Про Иону | страница 86



Я устала с дороги, не хотелось рассуждать. Я спросила, где Фима. Фима находился на прогулке в магазин, пошел за хлебом.


За окном стемнело, хоть часы показывали четыре часа дня по московскому времени. Тогда это было все равно — что московское, что остерское. Одинаковое.

Я прилегла на большую кровать в комнате мамы и Гили.

Вскоре вернулся Фима. В кожухе, в стеганой ватной шапке. Уши опущены, завязаны под подбородком, рукавицы большие, тоже ватные, и штаны ватные, заправленные в валенки. Он еле поворачивался и прижимал к животу круглый коричневый хлеб, толстая корка общипана. И на подбородке в щетине крошки.

Он увидел меня и улыбнулся открытым ртом. А зубов у него осталось только впереди — три сверху и два снизу. Я летом не увидела.

Блюма заметила, как я смотрю на Фиму, и загородила его своим телом. Прижалась вплотную, как стена.

— Фимочка пришел. Маленький мой пришел! Сейчас мы разденемся. Майечка приехала, наша Майечка дорогая-любимая к нам приехала! Да, Фимочка?

Фима смотрел на меня и улыбался. Узнал — не узнал. Непонятно, раньше не узнавал.

Блюма продолжала концерт:

— Майечка приехала, Мишенькины письма все-все перечитала от корочки до корочки, снимочек перецеловала, и в губки, и в глазки, и в лобик, и в бескозырочку его красивенькую, и в волосики под бескозырочкой! Да, Фимочка? Где наш Мишенька? Где наш сыночек любименький?

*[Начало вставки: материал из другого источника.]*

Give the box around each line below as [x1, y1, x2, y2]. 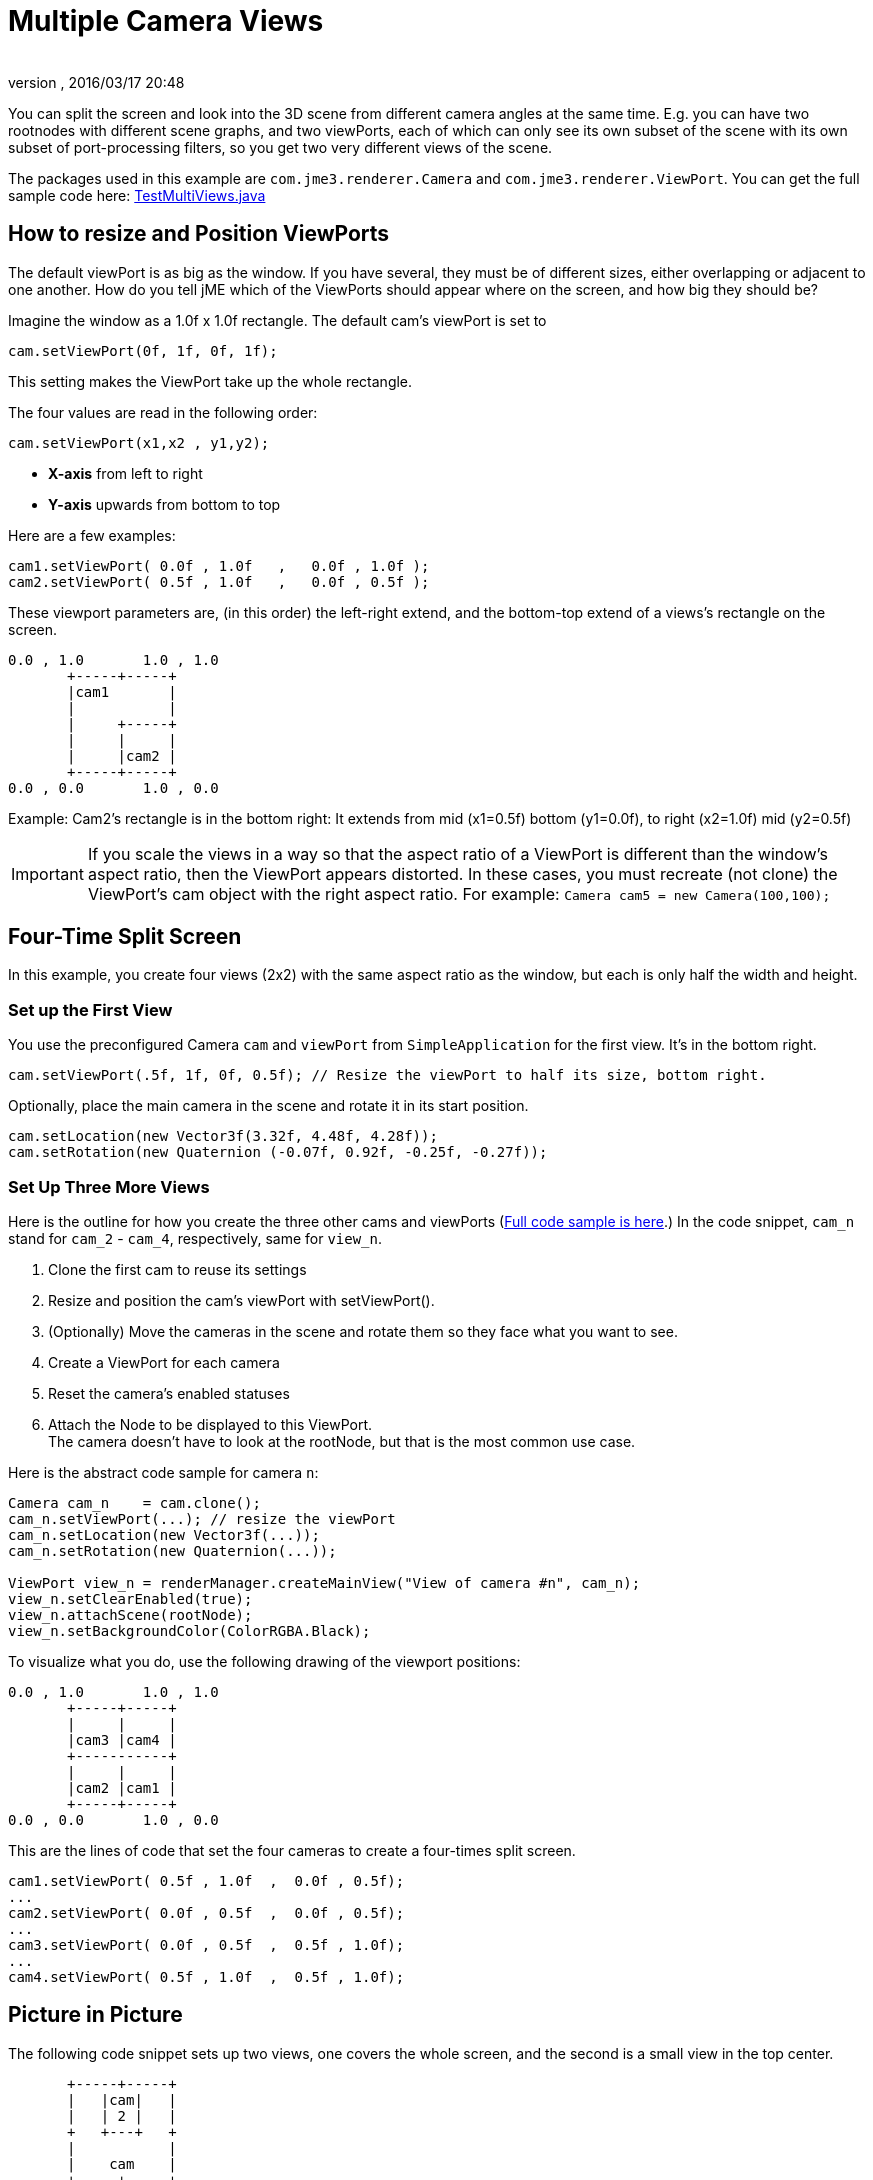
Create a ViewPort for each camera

Фима как будто расслышал что-то знакомое. Он улыбнулся еще шире. Блюма по привычке вытерла рукой слюну у него с подбородка и этой же рукой схватила со стола фотографию Миши. Стала тыкать в глаза Фиме.

— Вот наш Мишенька, смотри, Фимочка, вот наш сыночка родной! Скоро к нам приедет.

Я выбежала прямо в чем была, босиком и в тоненьком шерстяном платье, на холодную веранду. Хотела дальше — на двор, но дверь заколодилась из-за накопившегося снега.

Постояла секунду и вернулась как ни в чем не бывало. Не говоря ни слова, постелила себе постель и легла. Я поклялась, что ни кусочка не съем в этом доме.

Конечно, я лежала без сна.

Ясно, Блюма знает про Куценко. Мама ей рассказала. Что она еще рассказала? Что в Блюминой дурной голове переваривалось долгие годы, что она внушала Мишеньке на пару с Гилей, какие слова, какие понятия бродили в моем сыне? Какая бражка у него в голове? Непостижимо уму.

И Мирослав сюда приезжал, конечно. И все вместе они сидели за столом и ели. И говорили, и обсуждали израильскую войну, и черт знает что еще обсуждали с моим родным сыном. Одним делать нечего, и они воюют, а из-за них тут расхлебывай. Другие настраивают сына против матери. Третьи умирают не своей смертью. Четвертые валятся замертво ни с того ни с сего. И все на меня, на меня. Привили. Ну что они могли привить хорошего? Что они понимали? Это ж надо заявить: Миша евреев любит. Лучше бы он себя как такового любил. Без учета национальности.